As this workaround will only take effect when error occur, it will
not bring too much side effect to the normal cases. And it can
pass the existing test cases.
Signed-off-by: Zhigang Gong <zhigang.gong at intel.com>
---
backend/src/llvm/llvm_gen_backend.cpp | 2 +-
backend/src/llvm/llvm_gen_ocl_function.hxx | 26 +++++++++++++-------------
backend/src/ocl_stdlib.tmpl.h | 28 ++++++++++++++--------------
src/cl_kernel.c | 10 ++++++++--
src/cl_sampler.c | 2 +-
5 files changed, 37 insertions(+), 31 deletions(-)
diff --git a/backend/src/llvm/llvm_gen_backend.cpp b/backend/src/llvm/llvm_gen_backend.cpp
index 9c85c1a..ac49598 100644
--- a/backend/src/llvm/llvm_gen_backend.cpp
+++ b/backend/src/llvm/llvm_gen_backend.cpp
@@ -2183,7 +2183,7 @@ namespace gbe
// This is not a kernel argument sampler, we need to append it to sampler set,
// and allocate a sampler slot for it.
auto x = processConstant<ir::Immediate>(CPV, InsertExtractFunctor(ctx));
- GBE_ASSERTM(x.type == ir::TYPE_U32 || x.type == ir::TYPE_S32, "Invalid sampler type");
+ GBE_ASSERTM(x.type == ir::TYPE_U16 || x.type == ir::TYPE_S16, "Invalid sampler type");
sampler = ctx.getFunction().getSamplerSet()->append(x.data.u32, &ctx);
} else {
sampler = this->getRegister(*AI);
diff --git a/backend/src/llvm/llvm_gen_ocl_function.hxx b/backend/src/llvm/llvm_gen_ocl_function.hxx
index 71034ab..5fe275a 100644
--- a/backend/src/llvm/llvm_gen_ocl_function.hxx
+++ b/backend/src/llvm/llvm_gen_ocl_function.hxx
@@ -43,19 +43,19 @@ DECL_LLVM_GEN_FUNCTION(FORCE_SIMD8, __gen_ocl_force_simd8)

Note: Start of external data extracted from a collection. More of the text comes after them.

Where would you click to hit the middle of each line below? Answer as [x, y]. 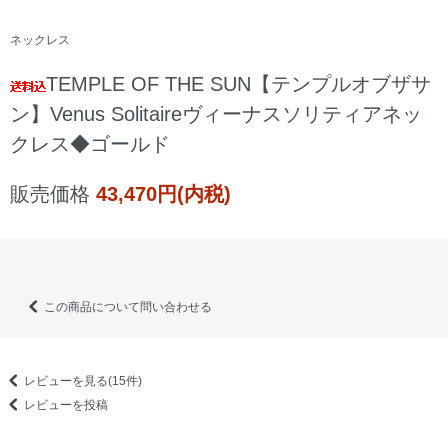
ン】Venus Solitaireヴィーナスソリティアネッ [216, 114]
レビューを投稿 [66, 405]
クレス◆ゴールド [90, 144]
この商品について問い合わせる [128, 307]
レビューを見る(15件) [83, 381]
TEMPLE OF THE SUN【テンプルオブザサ [238, 84]
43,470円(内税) [163, 194]
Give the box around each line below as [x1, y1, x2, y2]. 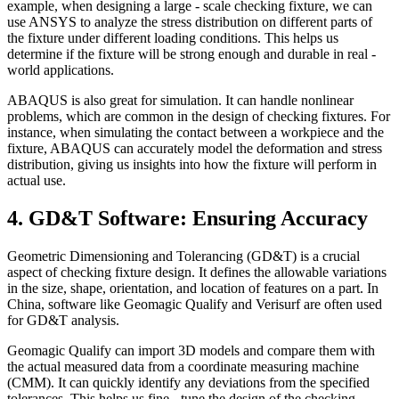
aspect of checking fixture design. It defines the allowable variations [7, 264, 387, 280]
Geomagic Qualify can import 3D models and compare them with [7, 342, 375, 358]
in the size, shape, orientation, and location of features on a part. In [7, 280, 379, 296]
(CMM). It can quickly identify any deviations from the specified [7, 374, 370, 390]
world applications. [7, 62, 114, 78]
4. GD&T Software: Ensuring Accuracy [7, 207, 368, 231]
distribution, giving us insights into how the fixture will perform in [7, 157, 377, 173]
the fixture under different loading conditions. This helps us [7, 30, 338, 46]
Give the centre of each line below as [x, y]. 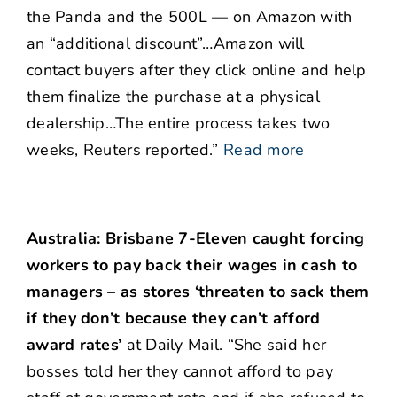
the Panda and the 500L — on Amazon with [190, 17]
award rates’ [74, 345]
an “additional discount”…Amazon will [166, 44]
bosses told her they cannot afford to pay [180, 372]
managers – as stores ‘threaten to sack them [198, 292]
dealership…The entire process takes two [179, 124]
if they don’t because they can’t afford [174, 319]
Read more [264, 150]
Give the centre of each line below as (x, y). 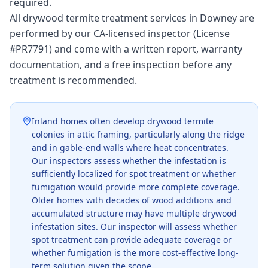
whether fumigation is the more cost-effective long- (135, 253)
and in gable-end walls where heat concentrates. (130, 147)
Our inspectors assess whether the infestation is (129, 161)
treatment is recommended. (73, 80)
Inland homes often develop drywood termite (123, 121)
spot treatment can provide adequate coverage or (132, 240)
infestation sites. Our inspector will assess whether (134, 226)
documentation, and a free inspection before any (121, 65)
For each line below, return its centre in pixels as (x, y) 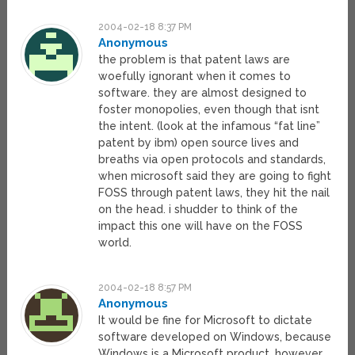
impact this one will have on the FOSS (201, 226)
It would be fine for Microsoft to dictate (206, 321)
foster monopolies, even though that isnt (209, 110)
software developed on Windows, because (215, 337)
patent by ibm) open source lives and (199, 143)
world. (115, 243)
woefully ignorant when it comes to (195, 76)
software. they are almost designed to (203, 93)
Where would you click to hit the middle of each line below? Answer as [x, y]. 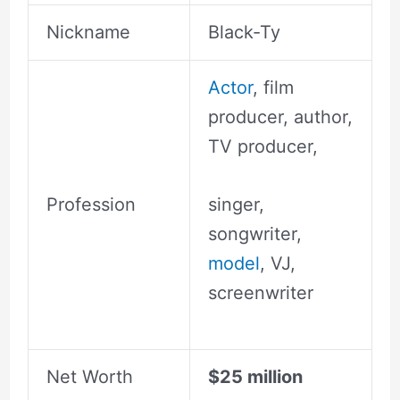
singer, [236, 205]
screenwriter [260, 293]
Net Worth [89, 377]
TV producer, [262, 147]
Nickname [88, 33]
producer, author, [280, 117]
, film [273, 88]
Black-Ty [244, 33]
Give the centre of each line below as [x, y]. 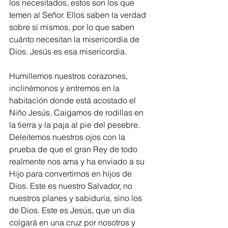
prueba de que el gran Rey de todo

DECL_LLVM_GEN_FUNCTION(FORCE_SIMD16, __gen_ocl_force_simd16)
// To read_image functions.
-DECL_LLVM_GEN_FUNCTION(READ_IMAGE0, _Z21__gen_ocl_read_imageijjiij)
-DECL_LLVM_GEN_FUNCTION(READ_IMAGE1, _Z21__gen_ocl_read_imageijjffj)
-DECL_LLVM_GEN_FUNCTION(READ_IMAGE2, _Z22__gen_ocl_read_imageuijjiij)
-DECL_LLVM_GEN_FUNCTION(READ_IMAGE3, _Z22__gen_ocl_read_imageuijjffj)
-DECL_LLVM_GEN_FUNCTION(READ_IMAGE4, _Z21__gen_ocl_read_imagefjjiij)
-DECL_LLVM_GEN_FUNCTION(READ_IMAGE5, _Z21__gen_ocl_read_imagefjjffj)
-
-DECL_LLVM_GEN_FUNCTION(READ_IMAGE10, _Z21__gen_ocl_read_imageijjiiij)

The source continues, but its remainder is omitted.